Lobbying effort saves Koller’s job

TED ALMON of HealthRight speaks at a rally for Health Insurance Commissioner Chris Koller. He’s joined by Rep. Deborah Ruggiero, D-Jamestown, and Phil Papoojian of Mereco Technologies. /
TED ALMON of HealthRight speaks at a rally for Health Insurance Commissioner Chris Koller. He’s joined by Rep. Deborah Ruggiero, D-Jamestown, and Phil Papoojian of Mereco Technologies. /

The timing was tough: Just as Health Insurance Commissioner Christopher F. Koller was preparing to rule on rate hike requests from the state’s three commercial health plans, all intensely opposed by businesses and consumers, legislators put his job on the chopping block.

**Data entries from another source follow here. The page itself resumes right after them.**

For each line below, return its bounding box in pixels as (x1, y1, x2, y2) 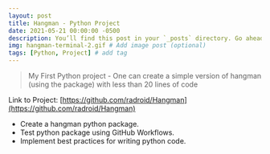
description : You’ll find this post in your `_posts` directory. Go (8, 34, 243, 43)
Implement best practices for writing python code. (19, 136, 186, 145)
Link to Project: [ (8, 95, 63, 104)
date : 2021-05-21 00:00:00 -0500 (8, 26, 121, 34)
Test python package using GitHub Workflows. (19, 128, 175, 137)
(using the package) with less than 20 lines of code (27, 79, 198, 89)
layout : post (8, 11, 52, 20)
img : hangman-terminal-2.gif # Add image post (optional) (8, 42, 207, 50)
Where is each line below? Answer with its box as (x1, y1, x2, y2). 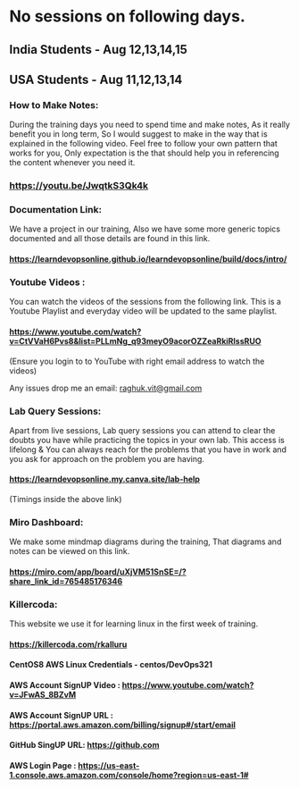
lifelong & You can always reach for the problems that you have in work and (9, 444, 287, 455)
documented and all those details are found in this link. (9, 233, 211, 244)
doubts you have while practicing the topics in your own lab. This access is (9, 434, 286, 445)
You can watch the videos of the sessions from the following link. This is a (9, 297, 281, 307)
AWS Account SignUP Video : (9, 680, 120, 691)
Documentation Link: (9, 204, 103, 216)
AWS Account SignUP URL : (9, 709, 113, 720)
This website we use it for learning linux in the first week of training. (9, 618, 259, 629)
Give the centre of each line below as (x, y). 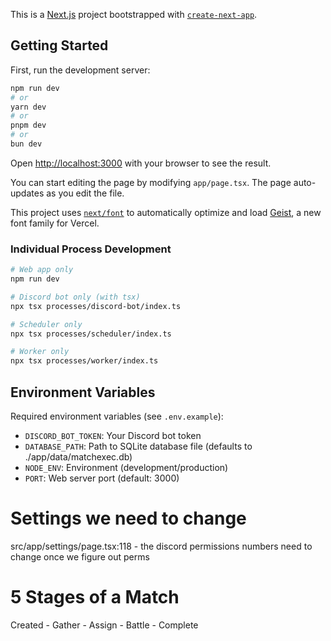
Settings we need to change (128, 518)
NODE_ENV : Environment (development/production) (126, 468)
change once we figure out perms (80, 556)
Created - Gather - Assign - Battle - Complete (104, 625)
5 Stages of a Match (95, 597)
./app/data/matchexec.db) (78, 457)
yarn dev (28, 107)
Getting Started (59, 45)
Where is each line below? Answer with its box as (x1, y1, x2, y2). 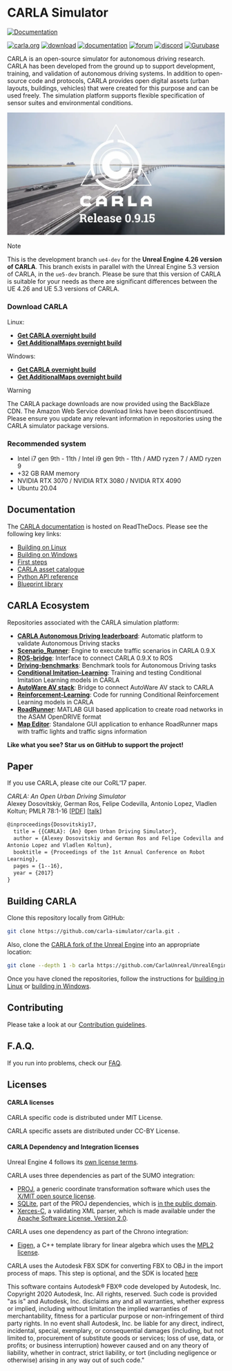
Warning (7, 386, 31, 394)
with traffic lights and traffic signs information (17, 727, 147, 735)
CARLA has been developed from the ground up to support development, (7, 62, 215, 70)
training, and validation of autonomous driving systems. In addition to (7, 69, 204, 77)
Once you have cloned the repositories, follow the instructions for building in (7, 975, 224, 983)
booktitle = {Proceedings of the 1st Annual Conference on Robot (13, 849, 206, 856)
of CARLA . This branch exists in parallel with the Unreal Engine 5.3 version (7, 263, 220, 271)
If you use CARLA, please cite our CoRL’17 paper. (7, 779, 147, 787)
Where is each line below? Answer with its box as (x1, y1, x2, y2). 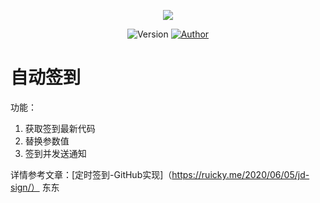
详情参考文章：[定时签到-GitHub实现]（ (10, 168, 173, 180)
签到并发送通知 (24, 147, 87, 159)
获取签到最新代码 (24, 122, 96, 134)
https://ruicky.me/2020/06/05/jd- (171, 168, 310, 180)
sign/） (10, 181, 40, 193)
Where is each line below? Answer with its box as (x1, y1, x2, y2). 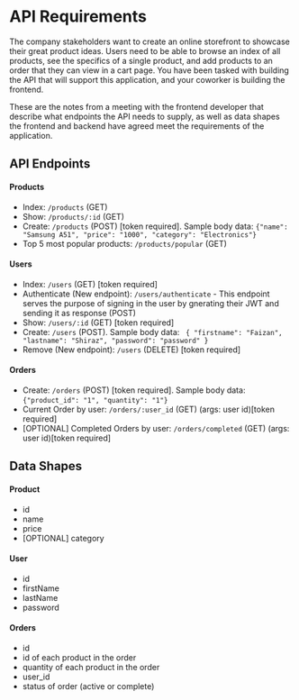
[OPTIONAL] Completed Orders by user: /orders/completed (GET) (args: (22, 423, 290, 433)
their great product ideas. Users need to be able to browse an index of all (9, 45, 281, 56)
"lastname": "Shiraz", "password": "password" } (22, 336, 209, 345)
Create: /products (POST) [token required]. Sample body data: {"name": (22, 221, 288, 232)
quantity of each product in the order (22, 661, 160, 672)
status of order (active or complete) (22, 680, 155, 691)
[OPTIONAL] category (22, 532, 105, 543)
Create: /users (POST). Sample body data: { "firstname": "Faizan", (22, 326, 283, 337)
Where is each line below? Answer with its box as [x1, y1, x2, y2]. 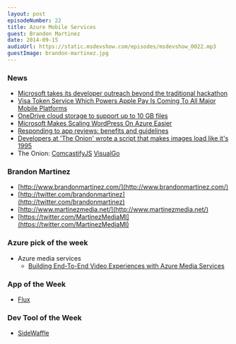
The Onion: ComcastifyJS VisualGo [17, 149, 120, 158]
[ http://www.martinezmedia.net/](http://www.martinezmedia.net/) [17, 206, 209, 214]
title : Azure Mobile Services [7, 23, 97, 30]
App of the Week [7, 279, 66, 289]
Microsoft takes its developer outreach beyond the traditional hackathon [17, 89, 228, 97]
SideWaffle [17, 329, 49, 338]
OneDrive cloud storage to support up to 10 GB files [17, 112, 168, 120]
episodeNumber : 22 [7, 17, 61, 24]
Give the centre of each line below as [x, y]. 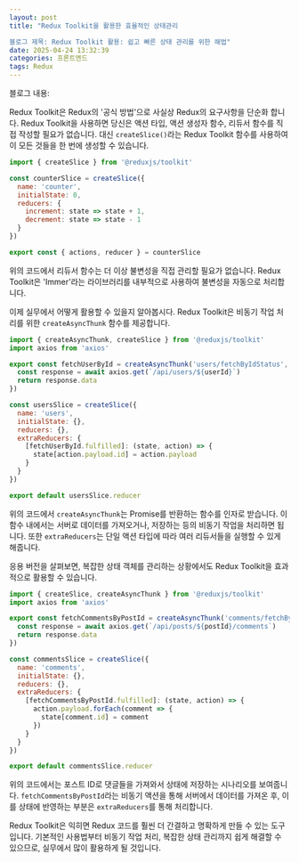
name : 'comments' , [52, 667]
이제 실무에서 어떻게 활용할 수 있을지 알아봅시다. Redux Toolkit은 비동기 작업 [142, 312]
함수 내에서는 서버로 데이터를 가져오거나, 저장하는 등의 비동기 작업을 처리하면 [142, 525]
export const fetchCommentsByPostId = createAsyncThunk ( [117, 618]
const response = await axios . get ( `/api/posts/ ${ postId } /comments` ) [147, 627]
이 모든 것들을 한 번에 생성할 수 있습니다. [79, 145]
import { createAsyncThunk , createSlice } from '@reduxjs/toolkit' [137, 339]
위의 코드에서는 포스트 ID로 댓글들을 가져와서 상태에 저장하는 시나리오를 [133, 785]
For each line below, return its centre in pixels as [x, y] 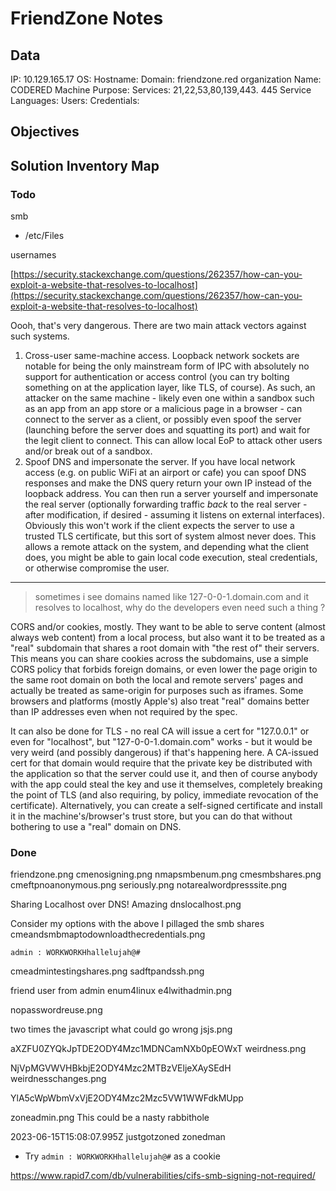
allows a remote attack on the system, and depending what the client [167, 547]
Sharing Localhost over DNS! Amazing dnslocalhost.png [126, 904]
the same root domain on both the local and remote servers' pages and [157, 680]
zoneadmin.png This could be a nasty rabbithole [110, 1118]
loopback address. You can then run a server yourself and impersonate [171, 494]
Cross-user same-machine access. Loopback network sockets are [162, 356]
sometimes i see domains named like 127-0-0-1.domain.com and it [171, 597]
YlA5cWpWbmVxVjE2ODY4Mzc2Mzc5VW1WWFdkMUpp [127, 1098]
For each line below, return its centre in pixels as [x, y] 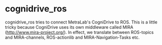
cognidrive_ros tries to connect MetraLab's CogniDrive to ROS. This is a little [81, 22]
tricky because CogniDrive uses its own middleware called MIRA [69, 27]
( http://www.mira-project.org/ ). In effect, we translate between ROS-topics [79, 32]
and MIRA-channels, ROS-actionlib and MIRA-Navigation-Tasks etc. [72, 37]
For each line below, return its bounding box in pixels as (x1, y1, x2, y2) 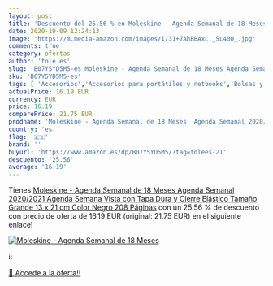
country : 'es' (8, 125, 57, 133)
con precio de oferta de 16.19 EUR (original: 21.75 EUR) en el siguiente (8, 211, 242, 221)
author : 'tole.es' (8, 58, 71, 66)
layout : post (8, 11, 53, 20)
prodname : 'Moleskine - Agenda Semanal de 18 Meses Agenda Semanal (8, 118, 245, 126)
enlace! (8, 220, 33, 230)
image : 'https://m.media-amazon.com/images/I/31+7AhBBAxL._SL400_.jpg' (8, 34, 256, 43)
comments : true (8, 42, 60, 50)
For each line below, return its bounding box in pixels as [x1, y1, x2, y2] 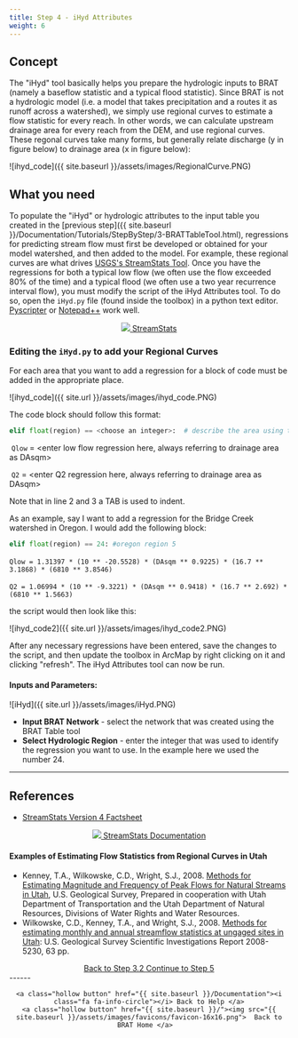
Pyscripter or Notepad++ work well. [9, 305, 140, 315]
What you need [9, 187, 96, 202]
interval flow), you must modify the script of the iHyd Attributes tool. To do [9, 286, 281, 297]
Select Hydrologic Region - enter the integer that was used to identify [21, 735, 279, 747]
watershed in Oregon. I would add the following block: [9, 523, 207, 533]
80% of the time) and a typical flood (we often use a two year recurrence [9, 276, 277, 287]
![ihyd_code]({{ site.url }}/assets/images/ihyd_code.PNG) [9, 392, 217, 403]
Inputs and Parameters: [9, 679, 98, 690]
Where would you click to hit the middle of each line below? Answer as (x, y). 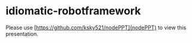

In its proposed budget for fiscal 2010, the House Finance Committee not only eliminated Koller’s office and its $650,000 allocation, but also repealed the 2004 legislation that created it – and that completely redefined health insurance regulation in Rhode Island.
Gone would be the mandate to keep health coverage affordable, to ensure the fair treatment of providers, and to take a holistic approach to the health care delivery system. Gone would be the standards that require, for example, that health plans emphasize primary care.
And gone would be the new rate-approval system that alerted Rhode Islanders, with plenty of advance notice, that health plans wanted to raise group premiums by as much as 16.3 percent – and to protest so fiercely that Koller rejected the requests as unaffordable.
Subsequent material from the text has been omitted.